Eric Lee / smarc-fsl-linux-kernel

03 May, 2007

40 commits

d6dd61c83 [PATCH] x86: PARAVIRT: add hooks to intercept mm creation and destruction ... Browse Code »

Add hooks to allow a paravirt implementation to track the lifetime of
an mm. Paravirtualization requires three hooks, but only two are
needed in common code. They are:

arch_dup_mmap, which is called when a new mmap is created at fork

arch_exit_mmap, which is called when the last process reference to an
mm is dropped, which typically happens on exit and exec.

The third hook is activate_mm, which is called from the arch-specific
activate_mm() macro/function, and so doesn't need stub versions for
other architectures.
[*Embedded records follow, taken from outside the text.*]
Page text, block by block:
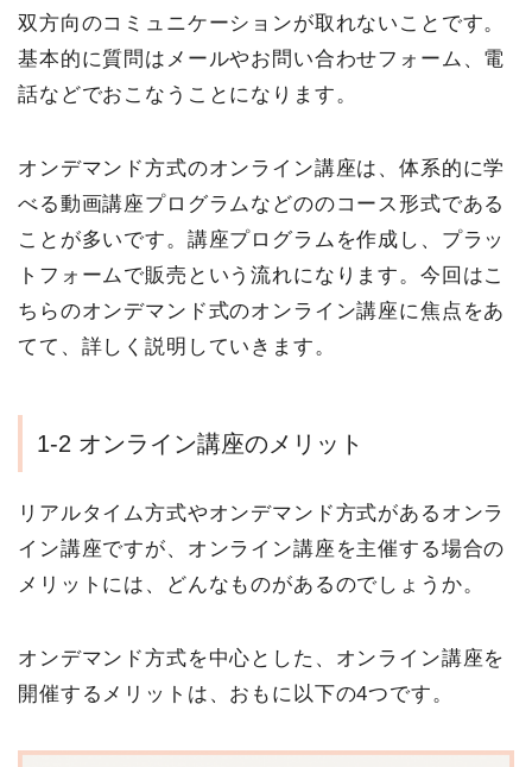
双方向のコミュニケーションが取れないことです。
基本的に質問はメールやお問い合わせフォーム、電
話などでおこなうことになります。
オンデマンド方式のオンライン講座は、体系的に学
べる動画講座プログラムなどののコース形式である
ことが多いです。講座プログラムを作成し、プラッ
トフォームで販売という流れになります。今回はこ
ちらのオンデマンド式のオンライン講座に焦点をあ
てて、詳しく説明していきます。
1-2 オンライン講座のメリット
リアルタイム方式やオンデマンド方式があるオンラ
イン講座ですが、オンライン講座を主催する場合の
メリットには、どんなものがあるのでしょうか。
オンデマンド方式を中心とした、オンライン講座を
開催するメリットは、おもに以下の4つです。

It's called when an mm is first used.

Signed-off-by: Jeremy Fitzhardinge
Signed-off-by: Andi Kleen
Cc: linux-arch@vger.kernel.org
Cc: James Bottomley
Acked-by: Ingo Molnar

Jeremy Fitzhardinge
2007-05-03 01:27:14 +0800
5311ab62c [PATCH] i386: PARAVIRT: Allow paravirt backend to choose kernel PMD sharing ... Browse Code »
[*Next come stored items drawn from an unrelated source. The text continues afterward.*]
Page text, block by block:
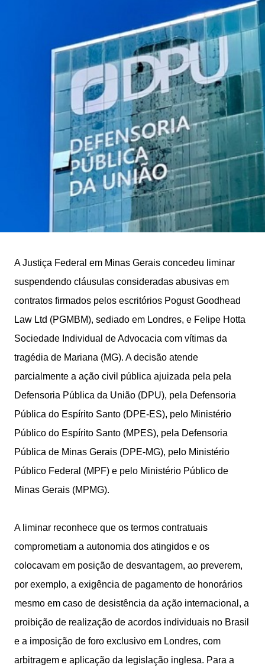
A Justiça Federal em Minas Gerais concedeu liminar
suspendendo cláusulas consideradas abusivas em
contratos firmados pelos escritórios Pogust Goodhead
Law Ltd (PGMBM), sediado em Londres, e Felipe Hotta
Sociedade Individual de Advocacia com vítimas da
tragédia de Mariana (MG). A decisão atende
parcialmente a ação civil pública ajuizada pela pela
Defensoria Pública da União (DPU), pela Defensoria
Pública do Espírito Santo (DPE-ES), pelo Ministério
Público do Espírito Santo (MPES), pela Defensoria
Pública de Minas Gerais (DPE-MG), pelo Ministério
Público Federal (MPF) e pelo Ministério Público de
Minas Gerais (MPMG).
A liminar reconhece que os termos contratuais
comprometiam a autonomia dos atingidos e os
colocavam em posição de desvantagem, ao preverem,
por exemplo, a exigência de pagamento de honorários
mesmo em caso de desistência da ação internacional, a
proibição de realização de acordos individuais no Brasil
e a imposição de foro exclusivo em Londres, com
arbitragem e aplicação da legislação inglesa. Para a

Normally when running in PAE mode, the 4th PMD maps the kernel address space,
which can be shared among all processes (since they all need the same kernel
mappings).

Xen, however, does not allow guests to have the kernel pmd shared between page
tables, so parameterize pgtable.c to allow both modes of operation.

There are several side-effects of this. One is that vmalloc will update the
kernel address space mappings, and those updates need to be propagated into
all processes if the kernel mappings are not intrinsically shared. In the
non-PAE case, this is done by maintaining a pgd_list of all processes; this
list is used when all process pagetables must be updated. pgd_list is
threaded via otherwise unused entries in the page structure for the pgd, which
means that the pgd must be page-sized for this to work.
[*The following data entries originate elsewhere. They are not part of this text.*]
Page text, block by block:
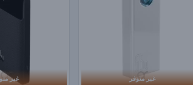
غير متوفر غير
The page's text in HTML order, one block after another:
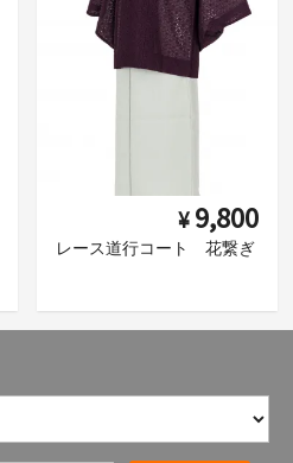
¥ 9,800
レース道行コート 花繋ぎ
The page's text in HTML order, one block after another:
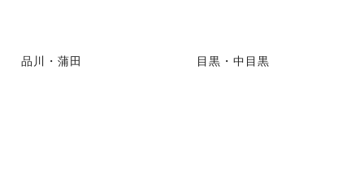
品川・蒲田 目黒・中目黒
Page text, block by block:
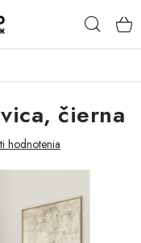
čierna
hodnotenia
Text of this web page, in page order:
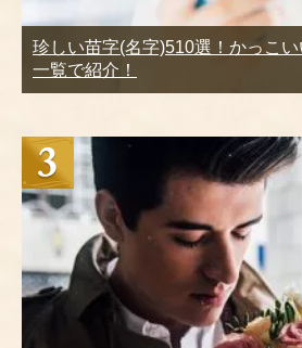
珍しい苗字(名字)510選！かっこ
一覧で紹介！

Normally the PAE pgd is only 4x64 byte entries large, but Xen requires the PAE
pgd to page aligned anyway, so this patch forces the pgd to be page
aligned+sized when the kernel pmd is unshared, to accomodate both these
requirements.

Also, since there may be several distinct kernel pmds (if the user/kernel
split is below 3G), there's no point in allocating them from a slab cache;
they're just allocated with get_free_page and initialized appropriately. (Of
course the could be cached if there is just a single kernel pmd - which is the
default with a 3G user/kernel split - but it doesn't seem worthwhile to add
yet another case into this code).

[ Many thanks to wli for review comments. ]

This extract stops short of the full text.